Fowler was one of the business and community leaders on the 14-member team that developed projects to improve communication and planning, create an environmentally friendly regional transportation system and enhance the business environment to attract industry to Stillwater.

“We wanted a vibrant economy. We wanted a livable community so quality of life initiatives were important to us. We wanted social inclusion. We wanted people to be involved and feel like they had a voice. We wanted a governance that was collaborative,” Fowler said.

“Not everyone knew exactly what was coming down the road, but if you open the window just a little bit, opportunity presents itself,” Greater Oklahoma City Chamber of Commerce President/CEO Roy Williams told community leaders at the 2011 Stillwater Chamber of Commerce Economic Summit.

Williams outlined Oklahoma City’s metropolitan-area projects initiative and the 1-cent sales tax increase, originally passed in 1993, that continues to fuel the state capital’s rebirth.

Oklahoma City’s MAPS initiative can be applied to any city in Oklahoma, Williams said.

Williams’ speech, Fowler said, refired the idea that Stillwater needed to invest in itself.

A handful of community leaders united behind the idea of a MAPS for Stillwater. Each invited five others into the group and the Our Stillwater Steering Committee was born, he said.

The panel didn’t start from scratch. Some members had the institutional memory from the Making Place Matter initiative. Others pushed favorite issues. A consensus emerged after five, three-hour meetings.

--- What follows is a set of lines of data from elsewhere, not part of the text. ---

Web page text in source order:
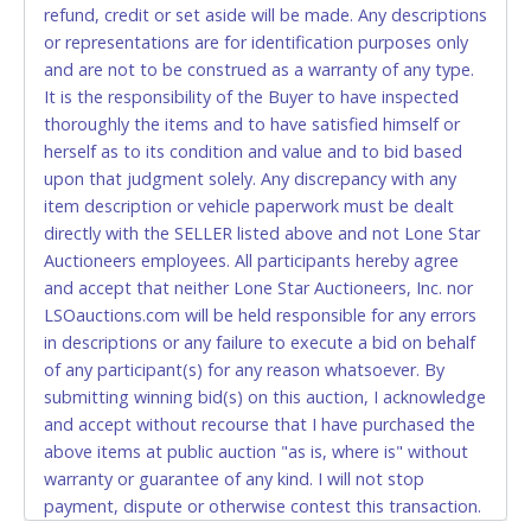
relinquish the use of all cards and may be allowed
to pay by cash or wire transfer only.
CASH
Accepted at Lone Star Auctioneers' Fort Worth office
Monday - Friday from 8am - 5pm on business days.
(DO NOT SEND CASH in the mail.) Please bring
EXACT CHANGE, a printed COPY OF YOUR INVOICE,
and YOUR DRIVER'S LICENSE if paying by cash.
Please bring exact change if paying by cash. Lone
Star will not be able to accept cash payments for
auction purchases unless you have the correct
amount.
If buyer sends a representative to pay for and/or pick
up a purchase, the buyer must send said
representative with written authorization to remove
the purchase on Buyer’s behalf including a copy of
the invoice and a copy of the Buyer’s driver’s license.
refund, credit or set aside will be made. Any descriptions
or representations are for identification purposes only
and are not to be construed as a warranty of any type.
It is the responsibility of the Buyer to have inspected
thoroughly the items and to have satisfied himself or
herself as to its condition and value and to bid based
upon that judgment solely. Any discrepancy with any
item description or vehicle paperwork must be dealt
directly with the SELLER listed above and not Lone Star
Auctioneers employees. All participants hereby agree
and accept that neither Lone Star Auctioneers, Inc. nor
LSOauctions.com will be held responsible for any errors
in descriptions or any failure to execute a bid on behalf
of any participant(s) for any reason whatsoever. By
submitting winning bid(s) on this auction, I acknowledge
and accept without recourse that I have purchased the
above items at public auction "as is, where is" without
warranty or guarantee of any kind. I will not stop
payment, dispute or otherwise contest this transaction.

“We talked about projects that we were aware of that were at stalling points — even infrastructure issues that were kind of at a spot where they needed a push, some momentum,” Fowler said.

Stillwater Chamber President/CEO Lisa Navrkal, businessman Stan Clark and banker Jerry Franklin stepped to the podium on May 20 and outlined a multiple-phase project to rejuvenate Stillwater’s infrastructure and uplift the city’s quality of life.

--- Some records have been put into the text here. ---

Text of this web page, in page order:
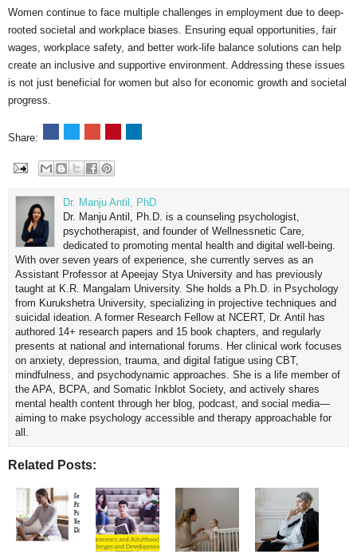
Women continue to face multiple challenges in employment due to deep-
rooted societal and workplace biases. Ensuring equal opportunities, fair
wages, workplace safety, and better work-life balance solutions can help
create an inclusive and supportive environment. Addressing these issues
is not just beneficial for women but also for economic growth and societal
progress.
Share:
Dr. Manju Antil, PhD
Dr. Manju Antil, Ph.D. is a counseling psychologist,
psychotherapist, and founder of Wellnessnetic Care,
dedicated to promoting mental health and digital well-being.
With over seven years of experience, she currently serves as an
Assistant Professor at Apeejay Stya University and has previously
taught at K.R. Mangalam University. She holds a Ph.D. in Psychology
from Kurukshetra University, specializing in projective techniques and
suicidal ideation. A former Research Fellow at NCERT, Dr. Antil has
authored 14+ research papers and 15 book chapters, and regularly
presents at national and international forums. Her clinical work focuses
on anxiety, depression, trauma, and digital fatigue using CBT,
mindfulness, and psychodynamic approaches. She is a life member of
the APA, BCPA, and Somatic Inkblot Society, and actively shares
mental health content through her blog, podcast, and social media—
aiming to make psychology accessible and therapy approachable for
all.
Related Posts:
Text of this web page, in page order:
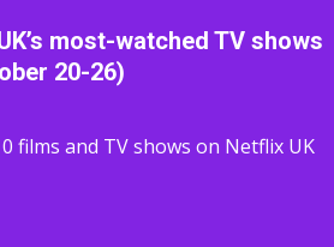
most-watched TV shows
20-26)
films and TV shows on Netflix UK
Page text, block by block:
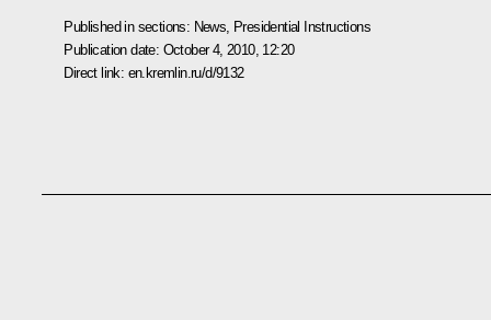
Published in sections: News Presidential Instructions
Publication date: October 4, 2010, 12:20
Direct link: en.kremlin.ru/d/9132
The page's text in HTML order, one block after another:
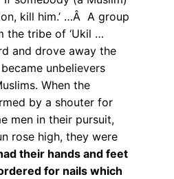
kill him.’ …Â A group
the tribe of ‘Ukil …
and drove away the
unbelievers
When the
by a shouter for
men in their pursuit,
rose high, they were
their hands and feet
for nails which
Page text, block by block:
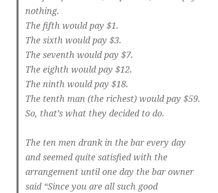
nothing.
The fifth would pay $1.
The sixth would pay $3.
The seventh would pay $7.
The eighth would pay $12.
The ninth would pay $18.
The tenth man (the richest) would pay $59.
So, that’s what they decided to do.
The ten men drank in the bar every day
and seemed quite satisfied with the
arrangement until one day the bar owner
said “Since you are all such good
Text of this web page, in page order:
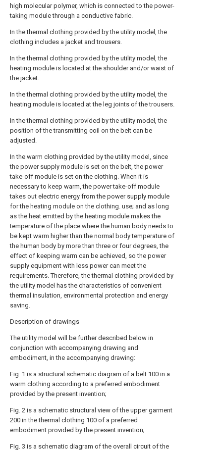
high molecular polymer, which is connected to the power-
taking module through a conductive fabric.
In the thermal clothing provided by the utility model, the
clothing includes a jacket and trousers.
In the thermal clothing provided by the utility model, the
heating module is located at the shoulder and/or waist of
the jacket.
In the thermal clothing provided by the utility model, the
heating module is located at the leg joints of the trousers.
In the thermal clothing provided by the utility model, the
position of the transmitting coil on the belt can be
adjusted.
In the warm clothing provided by the utility model, since
the power supply module is set on the belt, the power
take-off module is set on the clothing. When it is
necessary to keep warm, the power take-off module
takes out electric energy from the power supply module
for the heating module on the clothing. use; and as long
as the heat emitted by the heating module makes the
temperature of the place where the human body needs to
be kept warm higher than the normal body temperature of
the human body by more than three or four degrees, the
effect of keeping warm can be achieved, so the power
supply equipment with less power can meet the
requirements. Therefore, the thermal clothing provided by
the utility model has the characteristics of convenient
thermal insulation, environmental protection and energy
saving.
Description of drawings
The utility model will be further described below in
conjunction with accompanying drawing and
embodiment, in the accompanying drawing:
Fig. 1 is a structural schematic diagram of a belt 100 in a
warm clothing according to a preferred embodiment
provided by the present invention;
Fig. 2 is a schematic structural view of the upper garment
200 in the thermal clothing 100 of a preferred
embodiment provided by the present invention;
Fig. 3 is a schematic diagram of the overall circuit of the

A fire station in west Stillwater, replacing and upgrading the police fleet, a youth sports complex, completing the trails system and revitalizing Boomer Lake Park are included in phase I, which carried a $28 million cost estimate.

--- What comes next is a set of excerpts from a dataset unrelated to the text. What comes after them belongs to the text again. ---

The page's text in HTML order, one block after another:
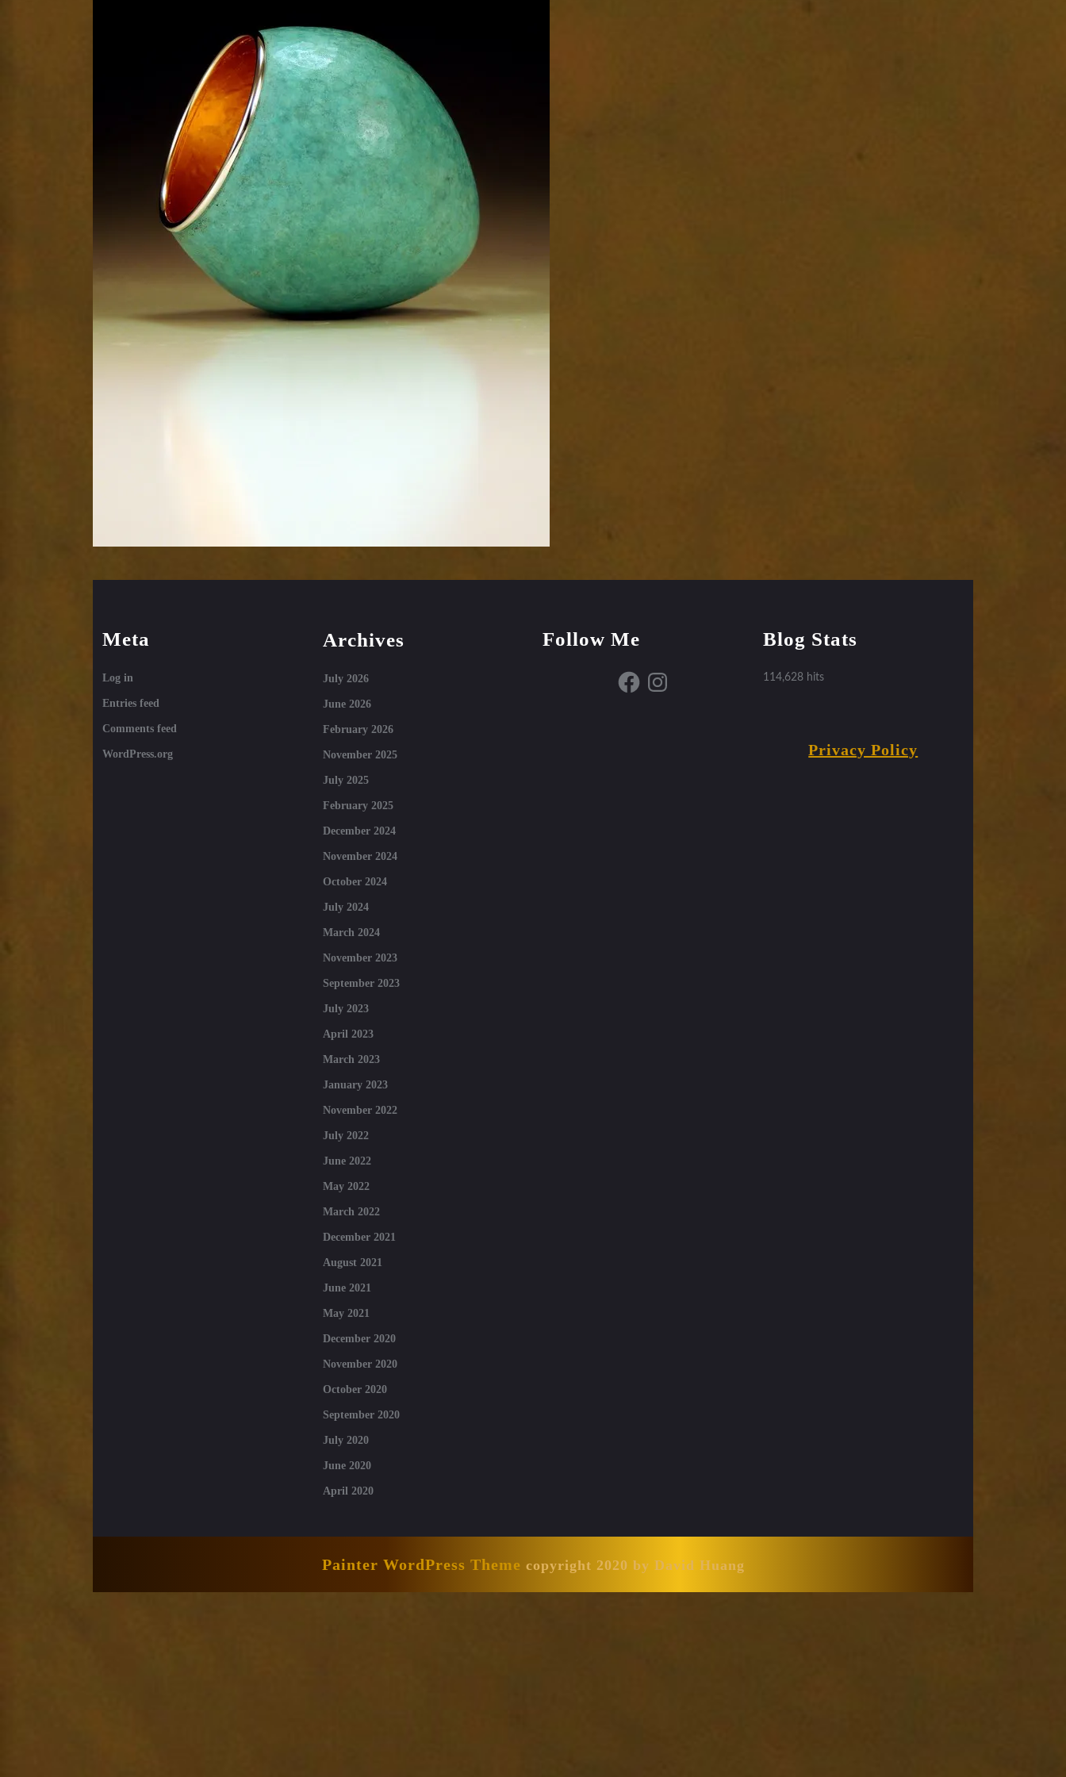
Meta
Log in
Entries feed
Comments feed
WordPress.org
Archives
July 2026
June 2026
February 2026
November 2025
July 2025
February 2025
December 2024
November 2024
October 2024
July 2024
March 2024
November 2023
September 2023
July 2023
April 2023
March 2023
January 2023
November 2022
July 2022
June 2022
May 2022
March 2022
December 2021
August 2021
June 2021
May 2021
December 2020
November 2020
October 2020
September 2020
July 2020
June 2020
April 2020
Follow Me
FacebookInstagram
Blog Stats
114,628 hits
Privacy Policy
Painter WordPress Theme copyright 2020 by David Huang

Oklahoma State University has invested more than $500 million in its campus in the past five years. Stillwater Public Schools have invested $91.5 million on programs and facilities since 2007, Navrkal said.

City councilors asked city staff, and the Capital Improvement Program Committee to work with Our Stillwater proponents to identify project priorities, define their scope, prepare cost estimates and examine funding methods.

The city panel has reviewed the Our Stillwater’s notes. It is looking at city needs, like fire stations, technology and road improvements, Fowler said.

“They are coming together to make a recommendation to the City Council as to how these projects could be pushed forward in a MAPS for Stillwater phase I,” Fowler said.

The committee will present its findings, allowing city councilors to decide what’s next, he said.

“The economy has turned,” Fowler said. “Stillwater is on a roll already. ... Let’s make a plan. How can we position ourselves better for where we want to be in 10 or 20 years?”